On 2/15/2022 1:57 AM, Ondřej Kuzník wrote:
- your DB is just over the size of available RAM by itself
Yes, but that size includes not just the data itself, but all of the indexes as well, right?
- after a while using the system, other processes (and slapd) will carve out a fair amount of it that the system will be unwilling/unable to page out
Yes. But that is not currently the case. Here is a slapd process on one of our nodes that has been up about a week and a half:
ldap 1207 1 9 Feb04 ? 1-01:46:47 /opt/symas/lib/slapd -d 0 -h ldap:/// ldaps:/// ldapi:/// -u ldap -g ldap
It's resident set is a bit less than a gigabyte:
PID USER PR NI VIRT RES SHR S %CPU %MEM TIME+ COMMAND 1207 ldap 20 0 8530708 954688 829836 S 28.1 47.8 1546:40 slapd
While unused (ie wasted) memory is only 82M, the amount of memory in use by buffer/cache that the system would be willing to give up at any time is more than a gigabyte:
total used free shared buff/cache available Mem: 1949 413 82 0 1453 1382 Swap: 1023 295 728
When the problem occurs, there isn't a memory shortage. There is still free memory. Nothing is getting paged in or out, the only IO is application read, not system swap.
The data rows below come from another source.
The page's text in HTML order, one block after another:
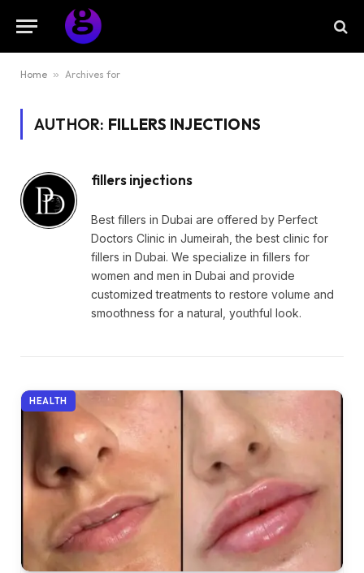
Home » Archives for
AUTHOR: FILLERS INJECTIONS
fillers injections
Best fillers in Dubai are offered by Perfect
Doctors Clinic in Jumeirah, the best clinic for
fillers in Dubai. We specialize in fillers for
women and men in Dubai and provide
customized treatments to restore volume and
smoothness for a natural, youthful look.
HEALTH
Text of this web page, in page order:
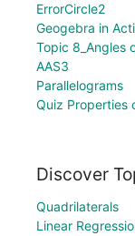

- if, to answer that query, you need to crawl a large part of the DB, the OS will have to page that part into memory, at the beginning, there is enough RAM to do it all just once, later, you've reached a threshold and it needs to page bits in and then drop them again to fetch others you develop these symptoms - lots or read I/O and a delay in processing
Intuitively that does sound like a good description of the problem I'm having. But the only thing that takes a long time is returning the memberOf attribute. When queries requesting that are taking more than 30 seconds or even minutes to respond, all other queries remain instantaneous. It seems unlikely that under memory pressure the only queries that would end up having to page out stuff and be degraded would be those? Every other query just happens to have what it needs still in memory?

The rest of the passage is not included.